我有以下代码用于处理生成的xml和Schema。由于输入xml有时可能会像示例2一样输出,因此我在“数据框”上的“选择”失败,并出现“分析异常”。
Sample 1:- Works Fine
XML 1:
<AuthorList CompleteYN="Y">
<Author ValidYN="Y">
<LastName>H</LastName>
<ForeName>L</ForeName>
<Initials>L</Initials>
<AffiliationInfo>
<Affiliation>Aff1</Affiliation>
</AffiliationInfo>
<AffiliationInfo>
<Affiliation>Aff2</Affiliation>
</AffiliationInfo>
</Author>
</AuthorList>
Schema:
root
-- AuthorList: struct (nullable = true)
| | | |-- Author: struct (nullable = true)
| | | | |-- AffiliationInfo: array (nullable = true)
| | | | | |-- element: struct (containsNull = true)

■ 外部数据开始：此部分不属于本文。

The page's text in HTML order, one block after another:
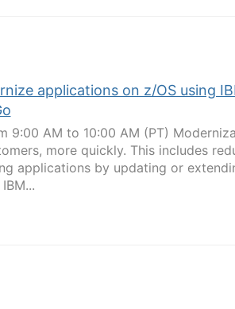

| | | | | | |-- Affiliation: string (nullable = true)
Sample2:- Doesn't Work
XML 2:
<AuthorList CompleteYN="Y">
<Author ValidYN="Y">
<LastName>H</LastName>
<ForeName>L</ForeName>
<Initials>L</Initials>
<AffiliationInfo>
<Affiliation>Aff1</Affiliation>
</AffiliationInfo>
<AffiliationInfo>
<Affiliation>Aff2</Affiliation>
</AffiliationInfo>
</Author>
<Author ValidYN="Y">
<LastName>H</LastName>
<ForeName>L</ForeName>
<Initials>L</Initials>
<AffiliationInfo>
<Affiliation>Aff4</Affiliation>
</AffiliationInfo>
</Author>
</AuthorList>
Schema:
root
|-- AuthorList: struct (nullable = true)
| | | |-- Author: array (nullable = true)

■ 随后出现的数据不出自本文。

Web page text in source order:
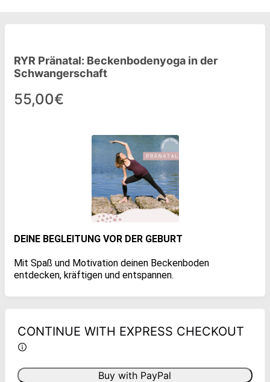
RYR Pränatal: Beckenbodenyoga in der
Schwangerschaft
55,00€
DEINE BEGLEITUNG VOR DER GEBURT
Mit Spaß und Motivation deinen Beckenboden
entdecken, kräftigen und entspannen.
CONTINUE WITH EXPRESS CHECKOUT
Buy with PayPal

| | | | |-- element: struct (containsNull = true)
| | | | | |-- AffiliationInfo: array (nullable = true)
| | | | | | |-- element: struct (containsNull = true)
| | | | | | | |-- Affiliation: string (nullable = true)
Exception: AnalysisException: "cannot resolve '`AuthorList`.`Author`.`AffiliationInfo`['Affiliation']' due to data type mismatch: argument 2 requires integral type, however, ''Affiliation'' is of string type.;;
我想生成/更改可以支持XML2记录的模式。不太确定生成的架构出了什么问题。感谢输入。